Dutch Farmers Light Motorways on Fire Again Ahead of Negotiations with Govt

Farmers block the A35 motorway with tractors as they protest against the government's nitr
SEM VAN DER WAL/ANP/AFP via Getty Images

Dutch farmers once again took to the motorways of the Netherlands to deploy flaming bales of hay as makeshift road blocks.

On the eve of negotiations between the government’s mediator and 20 farmers’ associations, protestors put on a show of force, repeating last weeks tactics of covering motorways with burning bales of hay.

According to a report from Dutch public broadcaster Nederlandse Omroep Stichting (NOS), about fifteen tractors had been witnessed gathering in the Brinkhofweg area of the A30 highway on Thursday before a fire was set around 8:30 pm. On the A1 motorway near Terschuur tractors were also seen before a pile of garbage was set ablaze.

Both fires were put out by local fire bridges and no injuries were reported.

Last week, motorways across the country were forced to shut down with tyres, garbage, hay, and other waste being strewn about by farmer protesters.

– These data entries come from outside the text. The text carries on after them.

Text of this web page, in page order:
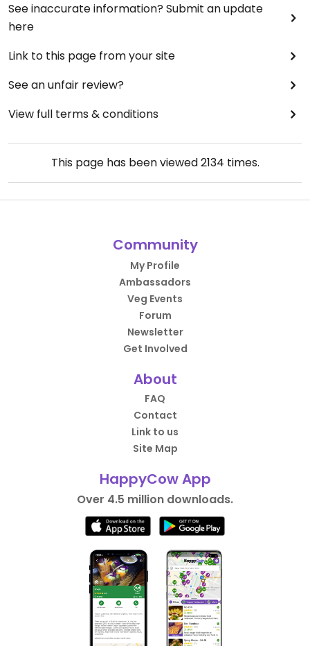
See inaccurate information? Submit an update
here
Link to this page from your site
See an unfair review?
View full terms & conditions
This page has been viewed2134 times.
Community
My Profile
Ambassadors
Veg Events
Forum
Newsletter
Get Involved
About
FAQ
Contact
Link to us
Site Map
HappyCow App
Over 4.5 million downloads.
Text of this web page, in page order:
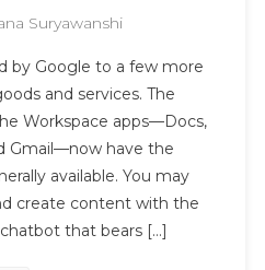
Suryawanshi
by Google to a few more
and services. The
Workspace apps—Docs,
Gmail—now have the
available. You may
create content with the
that bears […]
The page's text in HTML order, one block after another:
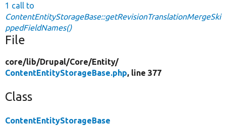
1 call to
ContentEntityStorageBase::getRevisionTranslationMergeSki
ppedFieldNames()
File
core/lib/Drupal/Core/Entity/
ContentEntityStorageBase.php, line 377
Class
ContentEntityStorageBase
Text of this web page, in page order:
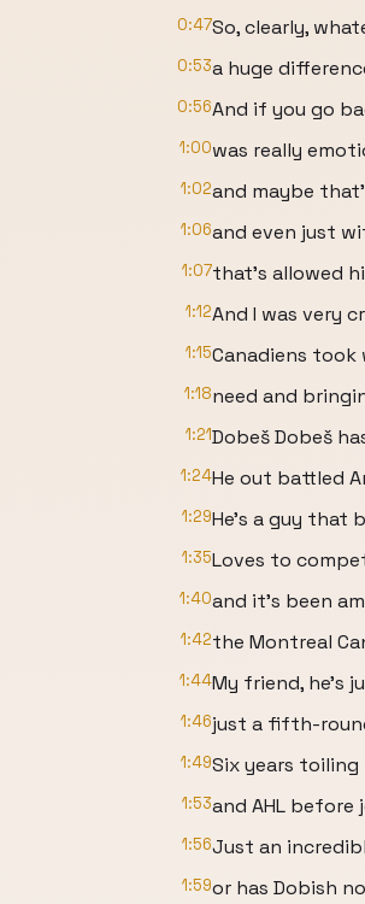
0:47So, clearly,
0:53a huge
0:56And if you go
1:00was really
1:02and maybe
1:06and even just
1:07that's allowed
1:12And I was very
1:15Canadiens
1:18need and
1:21Dobeš Dobeš
1:24He out battled
1:29He's a guy that
1:35Loves to
1:40and it's been
1:42the Montreal
1:44My friend, he's
1:46just a fifth-
1:49Six years toiling
1:53and AHL before
1:56Just an
1:59or has Dobish
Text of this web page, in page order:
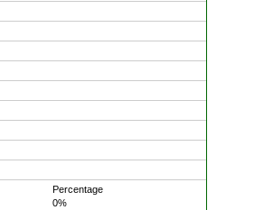
Percentage
0%
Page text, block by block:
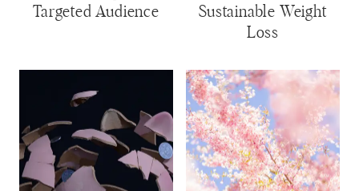
Targeted Audience
Sustainable Weight
Loss
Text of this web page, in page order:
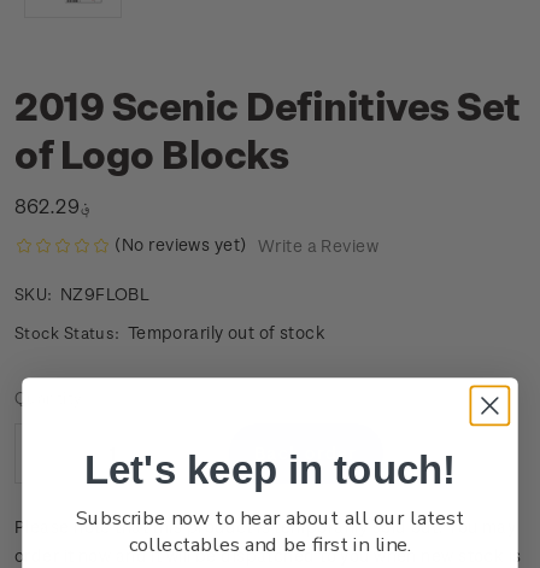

On Friday, major farming associations, including the LTO — which had previously rejected calls for talks unless the government scrapped its pledge to cut nitrogen emissions in half by the end of the decade — agreed to sit down with PM Mark Rutte’s handpicked negotiator, former deputy prime minister Johan Remkes.

Ahead of the meeting, the leader of the right-wing populist Party for Freedom, Geert Wilders warned the farmers that they should not trust the government to act in good faith during the negotiations.

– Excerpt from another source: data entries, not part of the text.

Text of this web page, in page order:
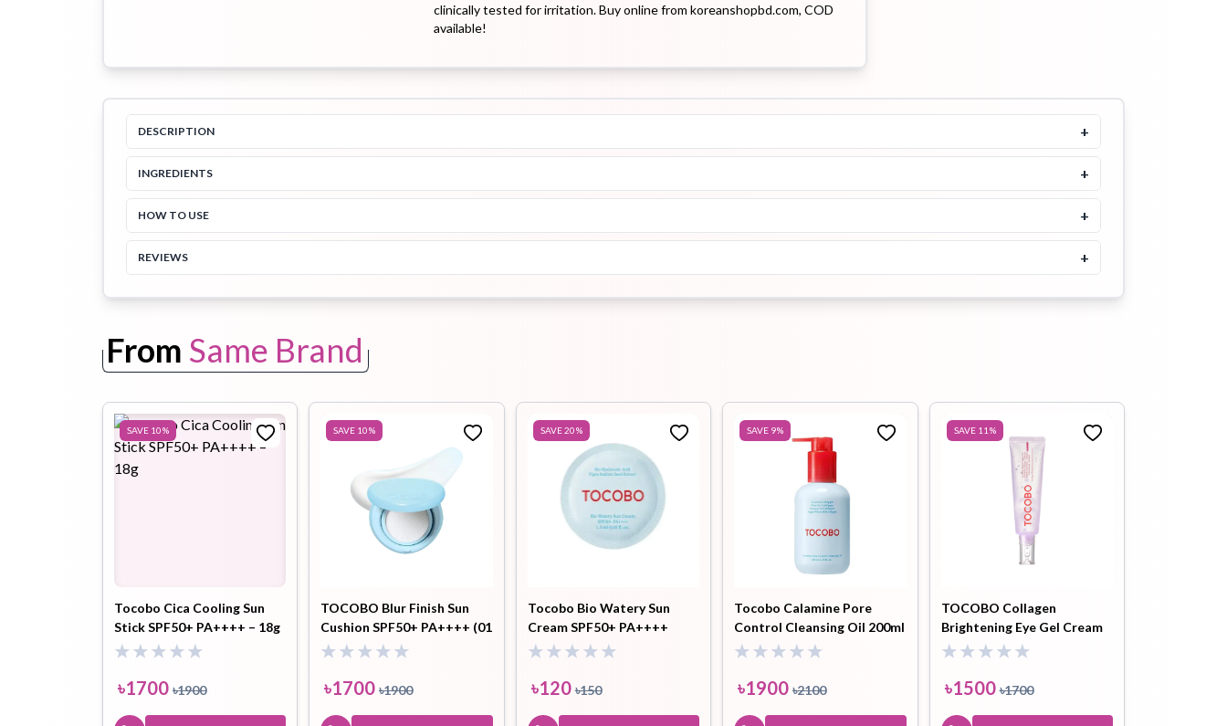
Shampoo Sheet Mask Shimmer Oil
Sleeping
Soothing
Sun Stick Sunscreen Supplement Toner Toner Pad
Toothpaste
Wash-off
soap
clinically tested for irritation. Buy online from koreanshopbd.com, COD
available!
Buy Now
DESCRIPTION +
INGREDIENTS +
HOW TO USE +
REVIEWS +
From Same Brand
SAVE 10%
Tocobo Cica Cooling Sun
Stick SPF50+ PA++++ – 18g
৳1700 ৳1900
SAVE 10%
TOCOBO Blur Finish Sun
Cushion SPF50+ PA++++ (01
Cotton Blue) 13g
৳1700 ৳1900
SAVE20%
Tocobo Bio Watery Sun
Cream SPF50+ PA++++
(1.5ml)
৳120 ৳150
SAVE 9%
Tocobo Calamine Pore
Control Cleansing Oil 200ml
৳1900 ৳2100
SAVE 11 %
TOCOBO Collagen
Brightening Eye Gel Cream
30ml
৳1500 ৳1700
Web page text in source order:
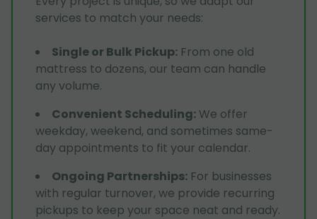
services to match your needs:
Single or Bulk Pickup: From one old
mattress to dozens, our team can handle
any volume.
Convenient Scheduling: We offer
weekday, weekend, and sometimes same-
day appointments to fit your calendar.
Ongoing Partnerships: For businesses
with regular turnover, we provide recurring
pickups to keep your space neat and ready.
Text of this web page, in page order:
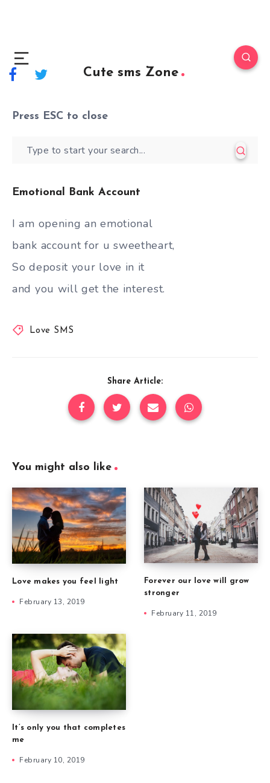
Cute sms Zone
Press ESC to close
Emotional Bank Account
I am opening an emotional
bank account for u sweetheart,
So deposit your love in it
and you will get the interest.
Love SMS
Share Article:
You might also like
Love makes you feel light
February 13, 2019
Forever our love will grow
stronger
February 11, 2019
It’s only you that completes
me
February 10, 2019

“Dear farmers,” Wilders wrote on Twitter, “good luck today, but don’t forget: Rutte is an unreliable liar. And demand the signature of [Minister of Finance] Sigrid Kaag, not Rutte, because she is the boss in the cabinet and [the Democrats 66 party], the biggest farmer haters in the Netherlands.”

The protests, which have now entered their third month, have seen thousands of Dutch farmers use their tractors to block roads and key infrastructure in response to the EU-driven agenda of globalist Prime Minister Mark Rutte, who has vowed to cut nitrogen emissions by 50 per cent, which could see upwards of 30 per cent of farms shut down, threatening the livelihoods of thousands, many of whose families have worked the land for generations.

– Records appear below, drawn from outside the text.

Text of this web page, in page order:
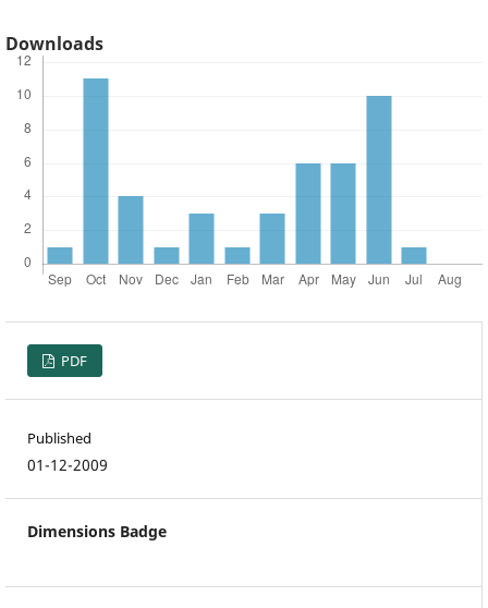
Downloads
PDF
Published
01-12-2009
Dimensions Badge
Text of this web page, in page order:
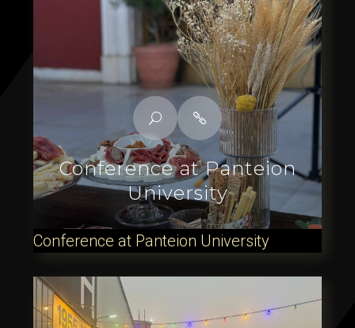
Conference at Panteion
University
Conference at Panteion University
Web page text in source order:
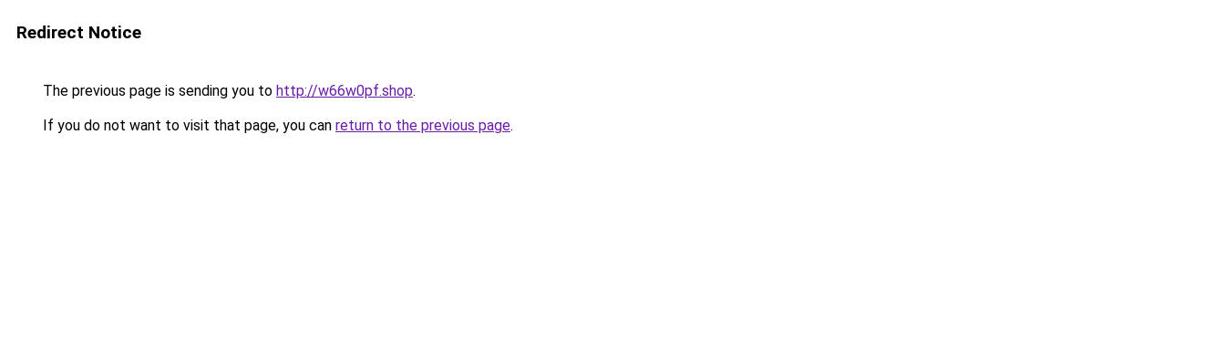
Redirect Notice
The previous page is sending you to http://w66w0pf.shop.
If you do not want to visit that page, you can return to the previous page.
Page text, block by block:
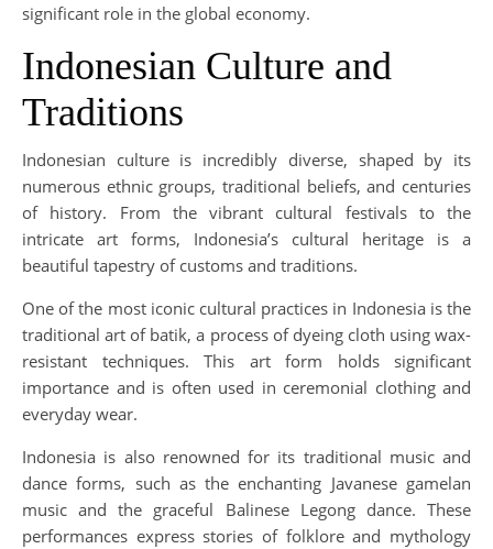
significant role in the global economy.
Indonesian Culture and
Traditions
Indonesian culture is incredibly diverse, shaped by its
numerous ethnic groups, traditional beliefs, and centuries
of history. From the vibrant cultural festivals to the
intricate art forms, Indonesia’s cultural heritage is a
beautiful tapestry of customs and traditions.
One of the most iconic cultural practices in Indonesia is the
traditional art of batik, a process of dyeing cloth using wax-
resistant techniques. This art form holds significant
importance and is often used in ceremonial clothing and
everyday wear.
Indonesia is also renowned for its traditional music and
dance forms, such as the enchanting Javanese gamelan
music and the graceful Balinese Legong dance. These
performances express stories of folklore and mythology
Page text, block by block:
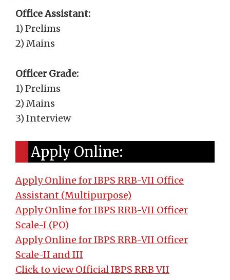
Office Assistant:
1) Prelims
2) Mains
Officer Grade:
1) Prelims
2) Mains
3) Interview
Apply Online:
Apply Online for IBPS RRB-VII Office
Assistant (Multipurpose)
Apply Online for IBPS RRB-VII Officer
Scale-I (PO)
Apply Online for IBPS RRB-VII Officer
Scale-II and III
Click to view Official IBPS RRB VII
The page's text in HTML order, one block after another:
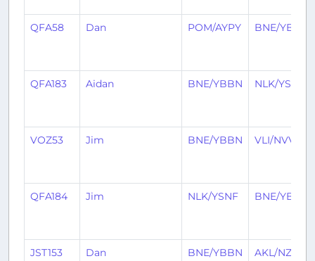
QFA58 Dan POM/AYPY BNE/YBBN
QFA183 Aidan BNE/YBBN NLK/YSNF
VOZ53 Jim BNE/YBBN VLI/NVVV
QFA184 Jim NLK/YSNF BNE/YBBN
JST153 Dan BNE/YBBN AKL/NZAA
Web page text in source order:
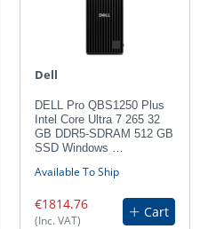
Dell
DELL Pro QBS1250 Plus
Intel Core Ultra 7 265 32
GB DDR5-SDRAM 512 GB
SSD Windows …
Available To Ship
€1814.76
(Inc. VAT)
Cart
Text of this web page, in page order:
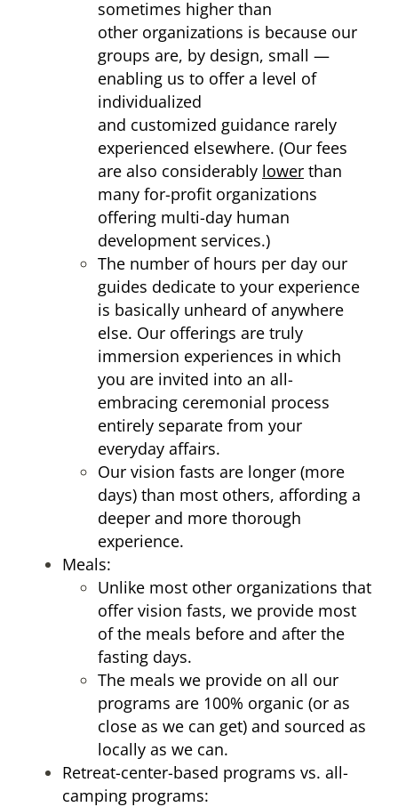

Rutte’s liberal coalition government — of which the leftwing Democrats 66 party is a member — has said that the move is necessary to abide by European Union diktats on wildlife preservation. Yet, farmers have argued in turn that other member states have not enacted such extreme measures, and therefore they have been put at an unfair disadvantage.

Though the farmers have taken extreme actions, such as lighting fires on motorways, the public support for the movement has remained strong, with four-in-ten supporting the farmers and and 71 per cent saying that they understand why the anger against the government’s nitrogen cap plan.